◆ Your task
Your answer should contain only the lines from the top of the data below down through the one with "comment récupérer son ex qui", transcribed exactly and without pictures; please include nothing more.

Excerpts from a dataset
*** Block opens ***
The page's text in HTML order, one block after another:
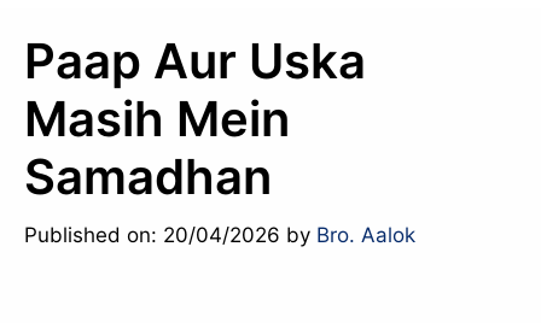
Paap Aur Uska
Masih Mein
Samadhan
Published on: 20/04/2026 by Bro. Aalok
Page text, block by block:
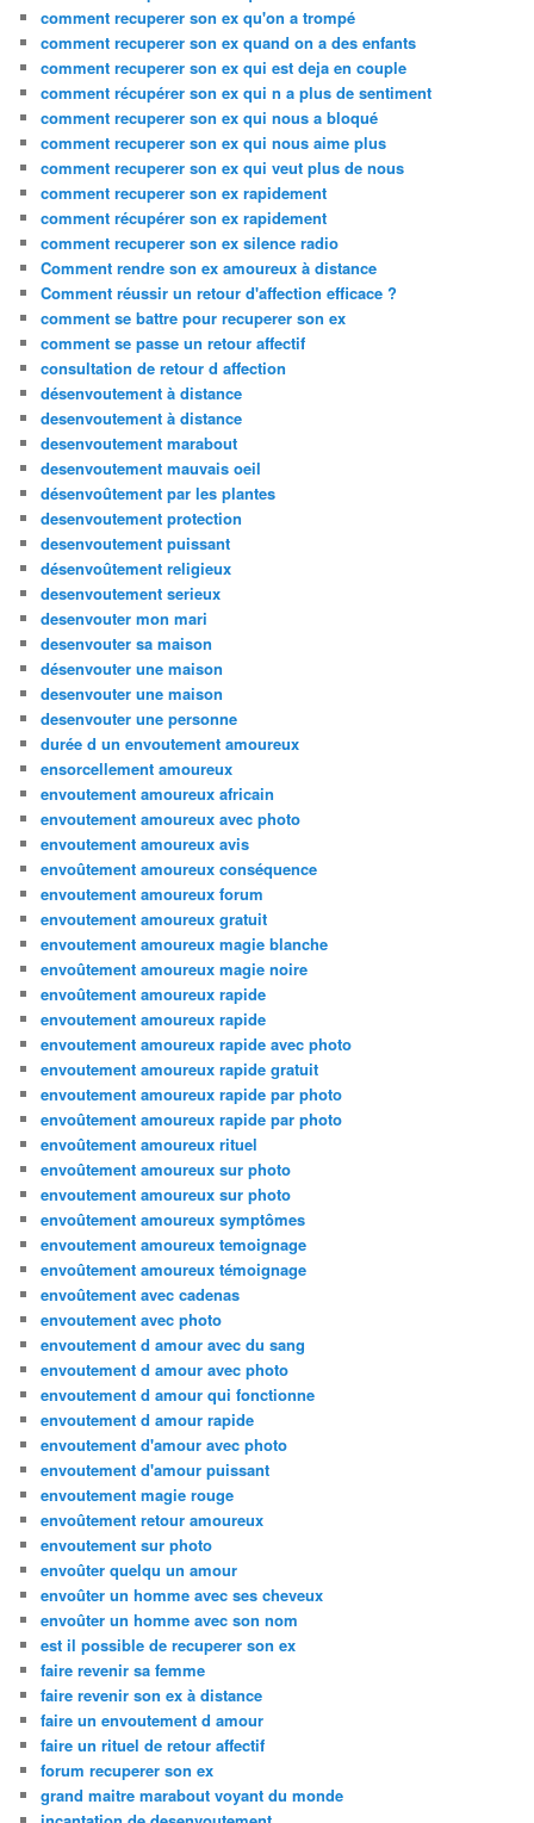
comment recuperer son ex qu'on a trompé
comment recuperer son ex quand on a des enfants
comment recuperer son ex qui est deja en couple
comment récupérer son ex qui n a plus de sentiment
comment recuperer son ex qui nous a bloqué
comment recuperer son ex qui nous aime plus
comment recuperer son ex qui veut plus de nous
comment recuperer son ex rapidement
comment récupérer son ex rapidement
comment recuperer son ex silence radio
Comment rendre son ex amoureux à distance
Comment réussir un retour d'affection efficace ?
comment se battre pour recuperer son ex
comment se passe un retour affectif
consultation de retour d affection
désenvoutement à distance
desenvoutement à distance
desenvoutement marabout
desenvoutement mauvais oeil
désenvoûtement par les plantes
desenvoutement protection
desenvoutement puissant
désenvoûtement religieux
desenvoutement serieux
desenvouter mon mari
desenvouter sa maison
désenvouter une maison
desenvouter une maison
desenvouter une personne
durée d un envoutement amoureux
ensorcellement amoureux
envoutement amoureux africain
envoutement amoureux avec photo
envoutement amoureux avis
envoûtement amoureux conséquence
envoutement amoureux forum
envoutement amoureux gratuit
envoutement amoureux magie blanche
envoûtement amoureux magie noire
envoûtement amoureux rapide
envoutement amoureux rapide
envoutement amoureux rapide avec photo
envoutement amoureux rapide gratuit
envoutement amoureux rapide par photo
envoûtement amoureux rapide par photo
envoûtement amoureux rituel
envoûtement amoureux sur photo
envoutement amoureux sur photo
envoûtement amoureux symptômes
envoutement amoureux temoignage
envoûtement amoureux témoignage
envoûtement avec cadenas
envoutement avec photo
envoutement d amour avec du sang
envoutement d amour avec photo
envoutement d amour qui fonctionne
envoutement d amour rapide
envoutement d'amour avec photo
envoutement d'amour puissant
envoutement magie rouge
envoûtement retour amoureux
envoutement sur photo
envoûter quelqu un amour
envoûter un homme avec ses cheveux
envoûter un homme avec son nom
est il possible de recuperer son ex
faire revenir sa femme
faire revenir son ex à distance
faire un envoutement d amour
faire un rituel de retour affectif
forum recuperer son ex
grand maitre marabout voyant du monde
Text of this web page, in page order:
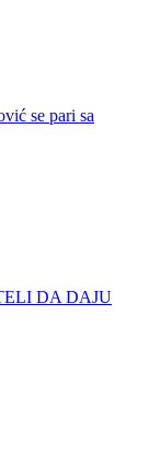
se pari sa
DA DAJU
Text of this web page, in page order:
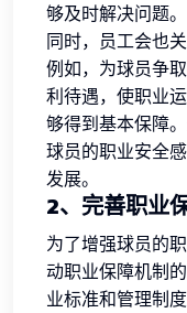
够及时解决问题。
同时，员工会也
例如，为球员争
利待遇，使职业
够得到基本保障
球员的职业安全
发展。
2、完善职业
为了增强球员的
动职业保障机制
业标准和管理制
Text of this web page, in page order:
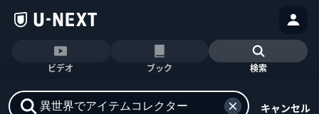
ビデオ ブック 検索
キャンセル
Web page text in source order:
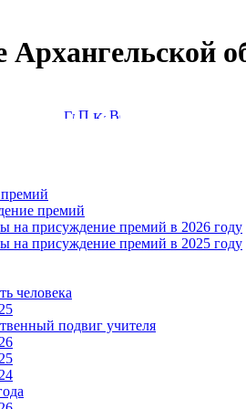
Архангельской
премий
на присуждение премий в 2026 году
на присуждение премий в 2025 году
человека
подвиг учителя
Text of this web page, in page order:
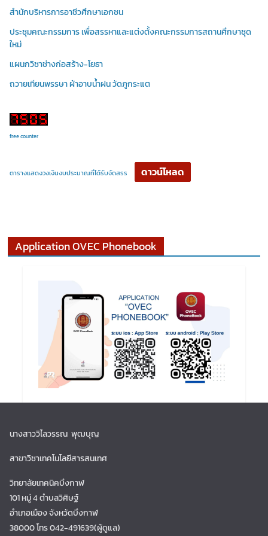
สำนักบริหารการอาชีวศึกษาเอกชน
ประชุมคณะกรรมการ เพื่อสรรหาและแต่งตั้งคณะกรรมการสถานศึกษาชุด
ใหม่
แผนกวิชาช่างก่อสร้าง-โยธา
ถวายเทียนพรรษา ผ้าอาบน้ำฝน วัดภูกระแต
free counter
ตารางแสดงวงเงินงบประมาณที่ได้รับจัดสรร ดาวน์โหลด
Application OVEC Phonebook
นางสาววิไลวรรณ พุฒบุญ
สาขาวิชาเทคโนโลยีสารสนเทศ
วิทยาลัยเทคนิคบึงกาฬ
101 หมู่ 4 ตำบลวิศิษฐ์
อำเภอเมือง จังหวัดบึงกาฬ
38000 โทร 042-491639(ผู้ดูแล)
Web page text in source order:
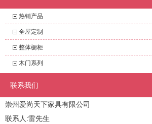
热销产品
全屋定制
整体橱柜
木门系列
联系我们
崇州爱尚天下家具有限公司
联系人:雷先生
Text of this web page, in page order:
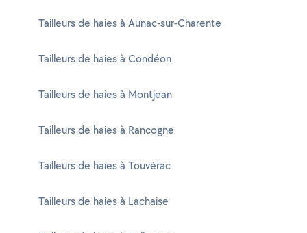
Tailleurs de haies à Aunac-sur-Charente
Tailleurs de haies à Condéon
Tailleurs de haies à Montjean
Tailleurs de haies à Rancogne
Tailleurs de haies à Touvérac
Tailleurs de haies à Lachaise
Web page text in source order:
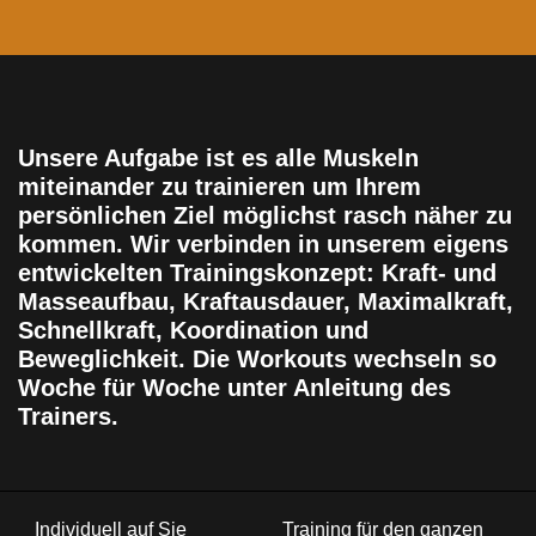
Unsere Aufgabe ist es alle Muskeln
miteinander zu trainieren um Ihrem
persönlichen Ziel möglichst rasch näher zu
kommen. Wir verbinden in unserem eigens
entwickelten Trainingskonzept: Kraft- und
Masseaufbau, Kraftausdauer, Maximalkraft,
Schnellkraft, Koordination und
Beweglichkeit. Die Workouts wechseln so
Woche für Woche unter Anleitung des
Trainers.
Individuell auf Sie Training für den ganzen
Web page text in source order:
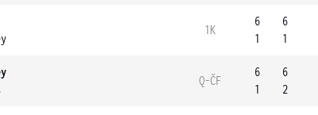
1K
6
1
6
1
Q-ČF
6
1
6
2
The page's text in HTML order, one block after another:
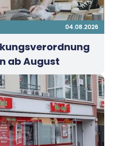
04.08.2026
ab August
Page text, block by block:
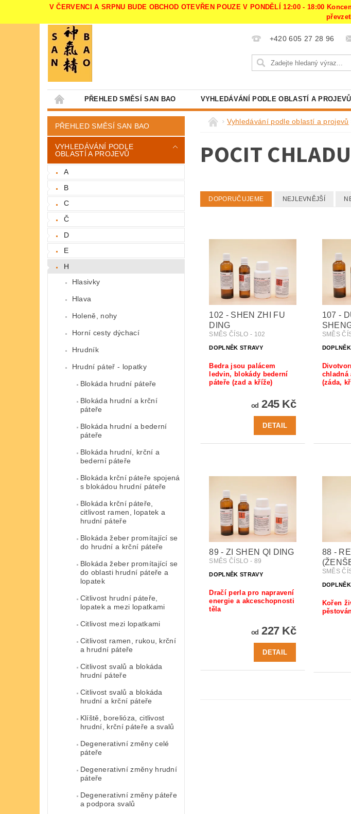
V ČERVENCI A SRPNU BUDE OBCHOD OTEVŘEN POUZE V PONDĚLÍ 12:00 - 18:00
+420 605 27 28 96
PŘEHLED SMĚSÍ SAN BAO VYHLEDÁVÁNÍ PODLE OBLASTÍ A PROJEVŮ
PŘEHLED SMĚSÍ SAN BAO
VYHLEDÁVÁNÍ PODLE
OBLASTÍ A PROJEVŮ
A
B
C
Č
D
E
H
Hlasivky
Hlava
Holeně, nohy
Horní cesty dýchací
Hrudník
Hrudní páteř - lopatky
Blokáda hrudní páteře
Blokáda hrudní a krční
páteře
Blokáda hrudní a bederní
páteře
Blokáda hrudní, krční a
bederní páteře
Blokáda krční páteře spojená
s blokádou hrudní páteře
Blokáda krční páteře,
citlivost ramen, lopatek a
hrudní páteře
Blokáda žeber promítající se
do hrudní a krční páteře
Blokáda žeber promítající se
do oblasti hrudní páteře a
lopatek
Citlivost hrudní páteře,
lopatek a mezi lopatkami
Citlivost mezi lopatkami
Citlivost ramen, rukou, krční
a hrudní páteře
Citlivost svalů a blokáda
hrudní páteře
Citlivost svalů a blokáda
hrudní a krční páteře
Klíště, borelióza, citlivost
hrudní, krční páteře a svalů
Degenerativní změny celé
páteře
Degenerativní změny hrudní
páteře
Degenerativní změny páteře
a podpora svalů
Vyhledávání podle oblastí a projevů
POCIT
DOPORUČUJEME NEJLEVNĚJŠÍ
102 - SHEN ZHI FU
DING
SMĚS ČÍSLO - 102
DOPLNĚK STRAVY
Bedra jsou palácem
ledvin, blokády bederní
páteře (zad a kříže)
od 245 Kč
DETAIL
107 -
SMĚS
chladná
(záda,
89 - ZI SHEN QI DING
SMĚS ČÍSLO - 89
DOPLNĚK STRAVY
Dračí perla pro napravení
energie a akceschopnosti
těla
od 227 Kč
DETAIL
88 -
SMĚS
Kořen
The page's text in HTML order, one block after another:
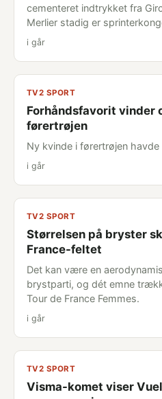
*** Block closes ***
◆ Reply
The page's text in HTML order, one block after another:
Paap Aur Uska
Masih Mein
Samadhan
Published on: 20/04/2026 by Bro. Aalok
Page text, block by block:
comment recuperer son ex qu'on a trompé
comment recuperer son ex quand on a des enfants
comment recuperer son ex qui est deja en couple
comment récupérer son ex qui n a plus de sentiment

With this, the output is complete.